On Sun, 9 Jun 1996, Linus Torvalds wrote:
>
>
> On Sat, 8 Jun 1996, Robert L Krawitz wrote:
> >
> > 643 23.78% 00191324 csum_partial_copy_fromuser
> > 997 36.88% 001369c8 memcpy_toiovec
> > 2703 100.00% 00000000 total
> >
> > That's very, very interesting. Somehow the checksum routine was
> > faster than the raw memcpy routine.
>
> Yes. But there could be secondary stuff here that doesn't show up, like
> the block being in the cache before entering the system call, but the TCP
> processing fliushing the cache enough that by the time we copy it out to
> user space we have nothing cached any more..
>
> > (This is on a P166 with a reasonably good memory subsystem, and the
> > machine was sending 500MB of data over TCP loopback).
> >
> > I presume that means EDO RAM. If so, I'm guessing that
> > csum_partial_copy_fromuser was running at about 45 MB/sec, and hence
> > your overall throughput was something like 11 MB/sec?
>
> I actually get closer to 20MB/s over TCP loopback. It's EDO RAM and sync
> burst cache etc. 20MB/s over TCP isn't bad on a machine that does memcpy
> at 43MB/s..
>
> Linus
>
Your explanations about memory speed are very interesting, and the results
with TCP loopback are impressive.
I have done some memory speed tests under X11 with unix sockets.

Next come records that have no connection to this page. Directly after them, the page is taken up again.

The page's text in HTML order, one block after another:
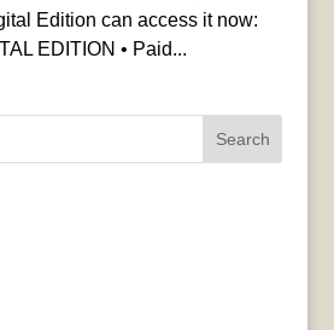
Edition can access it now:
EDITION • Paid...
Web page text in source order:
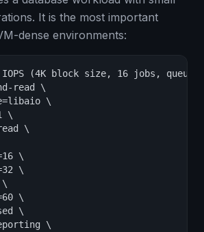
It is the most important
dense environments:
IOPS (4K block size, 16 jobs, queue
read \
\
\
\
\
\
\
\
\
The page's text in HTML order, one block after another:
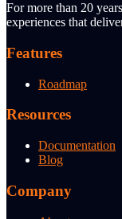
For more than 20
experiences that
Features
Roadmap
Resources
Documentation
Blog
Company
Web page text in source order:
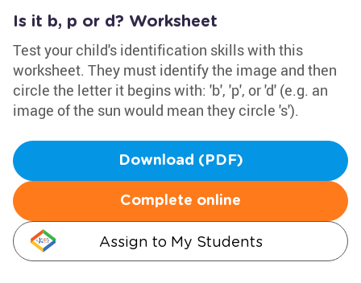
Is it b, p or d? Worksheet
Test your child's identification skills with this
worksheet. They must identify the image and then
circle the letter it begins with: 'b', 'p', or 'd' (e.g. an
image of the sun would mean they circle 's').
Download (PDF)
Complete online
Assign to My Students
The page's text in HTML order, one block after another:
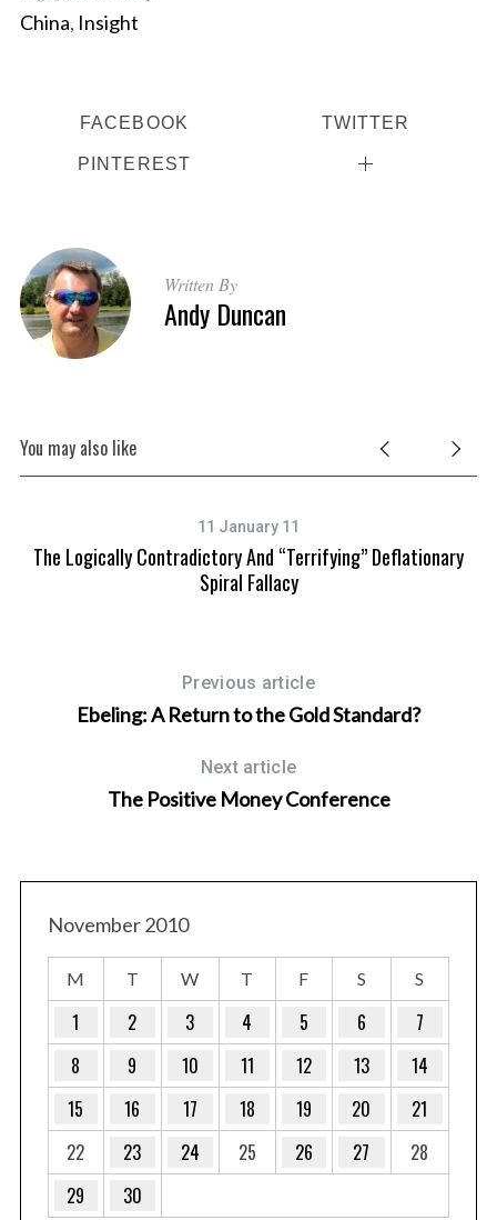
China, Insight
FACEBOOK TWITTER
PINTEREST
Written By
Andy Duncan
You may also like
11 January 11
The Logically Contradictory And “terrifying” Deflationary
Spiral Fallacy
Previous article
Ebeling: A Return to the Gold Standard?
Next article
The Positive Money Conference
November 2010
M T W T F S S
1 2 3 4 5 6
7
8
9 10 11 12 13
14
15
16 17 18 19 20
21
22
23 24 25 26 27
28
29
30
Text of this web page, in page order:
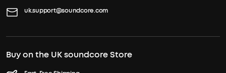
uk.support@soundcore.com
Buy on the UK soundcore Store
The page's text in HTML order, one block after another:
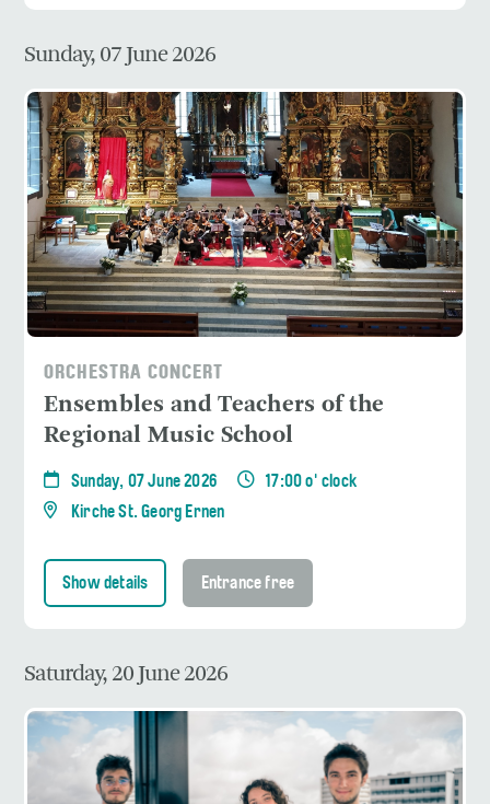
Sunday, 07 June 2026
ORCHESTRA CONCERT
Ensembles and Teachers of the
Regional Music School
Sunday, 07 June 2026
17:00 o' clock
Kirche St. Georg Ernen
Show details Entrance free
Saturday, 20 June 2026
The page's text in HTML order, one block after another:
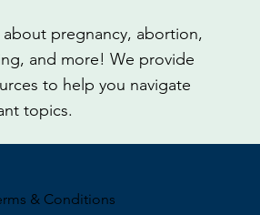
pregnancy, abortion,
and more! We provide
to help you navigate
topics.
& Conditions
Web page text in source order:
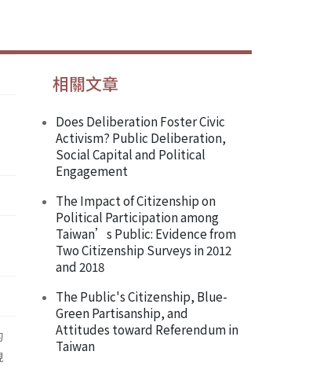
相關文章
Does Deliberation Foster Civic
Activism? Public Deliberation,
Social Capital and Political
Engagement
The Impact of Citizenship on
Political Participation among
Taiwan’s Public: Evidence from
Two Citizenship Surveys in 2012
and 2018
The Public's Citizenship, Blue-
Green Partisanship, and
Attitudes toward Referendum in
Taiwan
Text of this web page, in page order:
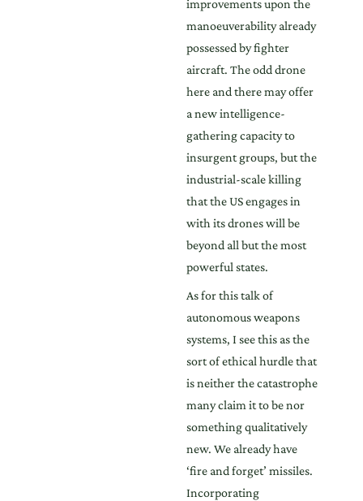
improvements upon the
manoeuverability already
possessed by fighter
aircraft. The odd drone
here and there may offer
a new intelligence-
gathering capacity to
insurgent groups, but the
industrial-scale killing
that the US engages in
with its drones will be
beyond all but the most
powerful states.
As for this talk of
autonomous weapons
systems, I see this as the
sort of ethical hurdle that
is neither the catastrophe
many claim it to be nor
something qualitatively
new. We already have
‘fire and forget’ missiles.
Incorporating

My new hardware is the following:
-TYAN tomcat I, P133, 512K piplined, 32MB EDO, Diamond 968 2MB Vram, etc...
Under X11, the maximum speed I should get with "x11perf putimage500"
should be about 45 images/sec.
Under 1.99.8, I get about 27 images/sec.
Under 1.2.13, with a very short patch that changes the algorithm
"head/tail" to "start/end" and allows more than 1 page for the circular
buffers of old unix sockets, I got the following results:
- 8K buffer: 37 images/sec
- 16k buffer: 41 images/sec
The current unix sockets eat more than 40 % of the memory throughput.
I got about 90 % of the bandwitch with the old unix sockets and
16K+16K buffer for each client.
I donnot have interesting comments about those results.
However it seems to me that the current unix socket should be improved
in order to make available for local X11 applications more than 80 %
of the memory speed.
Gerard.